A brief look at Money
To better understand CBDCs, it’s important to understand Money for what it is. By definition, money is an economic unit that generally functions as a recognized medium of exchange.
We’ve seen money evolve from seashells, precious metals, and all sorts of commodities overtime. If this tells us one thing, it’s that there are no specific forms in which money should come. Even with paper money, different countries have theirs in different shapes and sizes. Money just has to be generally recognized and believed by everyone to hold value. This notion of value should also incorporate scarcity to a large extent. Without scarcity, it’s only a matter of time before people will begin to lose trust in any asset.
We’ve seen this happen over and over through the limitless printing of fiat by central banks leading to hyperinflation. Historically, all national fiat currencies have been losing value due to this default in supply cap. These factors must also be considered when exploring CBDCs.
In addition to the definition of money above, other characteristics of money such as fungibility, durability, portability, acceptability, and stability should be in place.
These features could easily be incorporated into CBDCs. For example, digital money cannot have wear and tear since it’s not physical. It’s also way better than carrying lumps of cash.
Some Pros and Cons of CBDC
Central banks see the added advantage of CBDCs over traditional fiat currencies. This is why they are actively exploring it.

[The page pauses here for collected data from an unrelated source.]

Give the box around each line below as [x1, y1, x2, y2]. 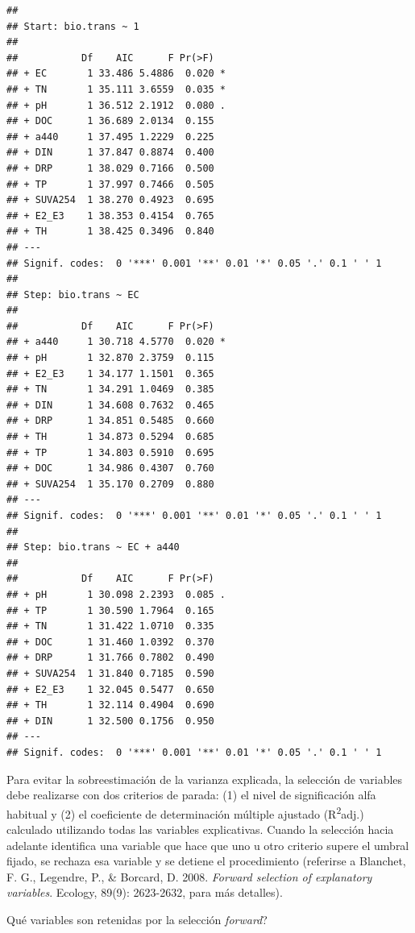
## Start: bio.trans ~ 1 [6, 20, 139, 32]
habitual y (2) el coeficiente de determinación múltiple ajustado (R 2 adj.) [6, 802, 364, 822]
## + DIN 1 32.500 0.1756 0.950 [6, 715, 214, 727]
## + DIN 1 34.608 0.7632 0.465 [6, 399, 214, 411]
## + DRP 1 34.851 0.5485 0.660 [6, 415, 214, 427]
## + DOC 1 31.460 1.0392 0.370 [6, 636, 214, 648]
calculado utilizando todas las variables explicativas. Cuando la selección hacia [6, 820, 394, 837]
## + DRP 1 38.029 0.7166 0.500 [6, 162, 214, 174]

Central bank digital currencies will make for a better payment system since it will effectively lower the cost of managing cash by using a distributed ledger technology (DLT). It will also boost financial inclusion in a way cryptocurrencies like Bitcoin, Ethereum are already doing. Furthermore, it will enhance the adoption of blockchain technology and bring more validation to the cryptocurrency industry.
Nevertheless, some drawbacks must be considered too. Most notable is the competition between central banks and commercial banks for customer deposits, interest, and lending. CBDCs risk suffering cyber attacks, glitches, or human error. Its centralized nature makes it suspicious to communities of decentralized cryptocurrencies that seek to eliminate third-party such as Bitcoin. It therefore creates contrasting ideologies.
Many countries have been actively exploring central bank digital currencies. Earlier in October 2020, Bahamas became one of the first countries to officially launch a CBDC “Sand Dollar”. The Lebanese central bank plans to introduce a CBDC by 2021 which will help move Lebanon to a cashless system. China’s central bank, the People’s Bank of China (PBOC), recently laid down regulatory foundations for a forthcoming CBDC, the digital yuan.
The cryptocurrency industry is growing at a very fast and threatening pace. Only time will tell how widespread and recognized central bank digital currencies could become.